WHAT YOU NEED TO DO. What you return must match the records word for word, except that images are dropped.

═════ STORED DATA ═════

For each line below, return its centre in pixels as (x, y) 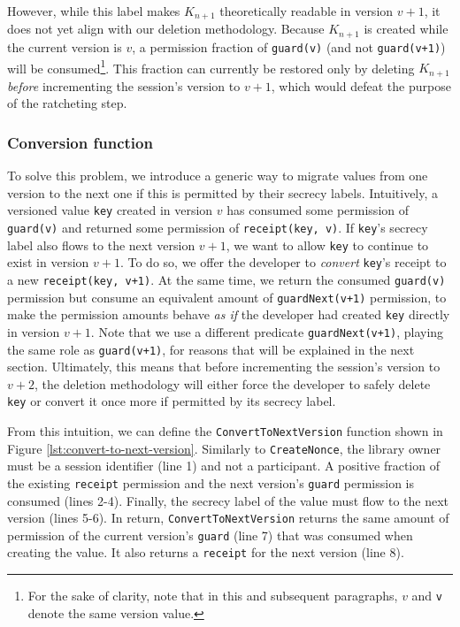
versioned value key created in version (110, 210)
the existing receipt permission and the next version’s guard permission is (211, 482)
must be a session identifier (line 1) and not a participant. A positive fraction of (223, 466)
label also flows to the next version (101, 245)
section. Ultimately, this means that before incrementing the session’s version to (224, 367)
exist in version (48, 262)
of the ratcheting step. (67, 103)
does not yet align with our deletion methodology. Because (166, 29)
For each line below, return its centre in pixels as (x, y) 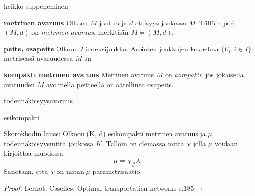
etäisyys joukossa (161, 22)
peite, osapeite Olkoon (41, 48)
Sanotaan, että (26, 171)
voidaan (226, 143)
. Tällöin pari (215, 22)
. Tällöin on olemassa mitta (143, 143)
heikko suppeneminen (36, 6)
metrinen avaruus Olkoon (46, 22)
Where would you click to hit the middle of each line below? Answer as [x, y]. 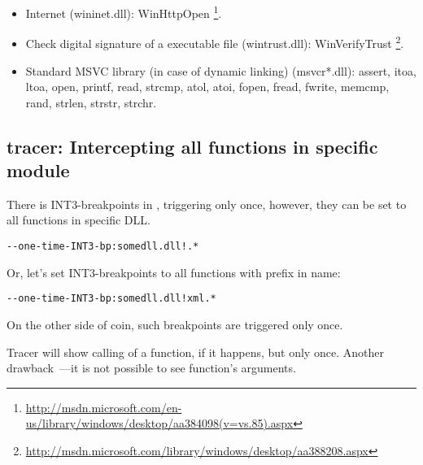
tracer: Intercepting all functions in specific [192, 146]
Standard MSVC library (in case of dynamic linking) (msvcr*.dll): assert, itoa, [221, 70]
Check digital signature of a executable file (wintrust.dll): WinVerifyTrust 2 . [215, 42]
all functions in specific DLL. [78, 220]
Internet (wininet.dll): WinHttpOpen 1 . [124, 12]
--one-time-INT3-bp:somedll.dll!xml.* [111, 299]
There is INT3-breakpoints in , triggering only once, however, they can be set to [207, 204]
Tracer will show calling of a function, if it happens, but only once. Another [195, 352]
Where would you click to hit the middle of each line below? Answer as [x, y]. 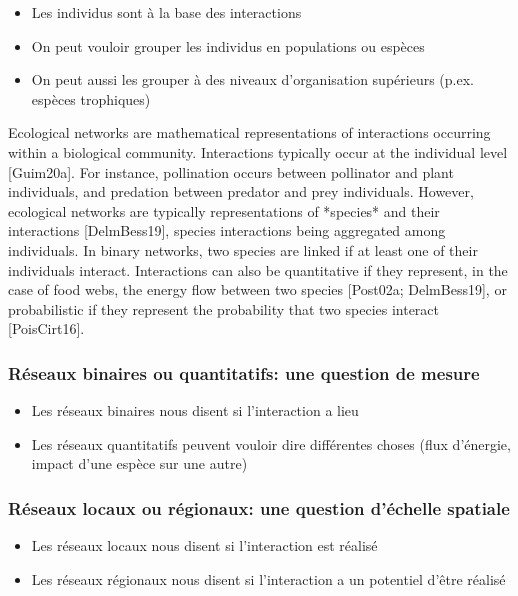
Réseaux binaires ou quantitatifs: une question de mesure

═════

ANSWER TO THE EXERCISE.
For each line below, return its centre in pixels as (x, y) 
versioned value key created in version (110, 210)
the existing receipt permission and the next version’s guard permission is (211, 482)
must be a session identifier (line 1) and not a participant. A positive fraction of (223, 466)
label also flows to the next version (101, 245)
section. Ultimately, this means that before incrementing the session’s version to (224, 367)
exist in version (48, 262)
of the ratcheting step. (67, 103)
does not yet align with our deletion methodology. Because (166, 29)
For each line below, return its centre in pixels as (x, y) 
etäisyys joukossa (161, 22)
peite, osapeite Olkoon (41, 48)
Sanotaan, että (26, 171)
voidaan (226, 143)
. Tällöin pari (215, 22)
. Tällöin on olemassa mitta (143, 143)
heikko suppeneminen (36, 6)
metrinen avaruus Olkoon (46, 22)
Where would you click to hit the middle of each line below? Answer as [x, y]. 
tracer: Intercepting all functions in specific [192, 146]
Standard MSVC library (in case of dynamic linking) (msvcr*.dll): assert, itoa, [221, 70]
Check digital signature of a executable file (wintrust.dll): WinVerifyTrust 2 . [215, 42]
all functions in specific DLL. [78, 220]
Internet (wininet.dll): WinHttpOpen 1 . [124, 12]
--one-time-INT3-bp:somedll.dll!xml.* [111, 299]
There is INT3-breakpoints in , triggering only once, however, they can be set to [207, 204]
Tracer will show calling of a function, if it happens, but only once. Another [195, 352]
Where would you click to hit the middle of each line below? Answer as [x, y]. 
Réseaux binaires ou quantitatifs: une question de mesure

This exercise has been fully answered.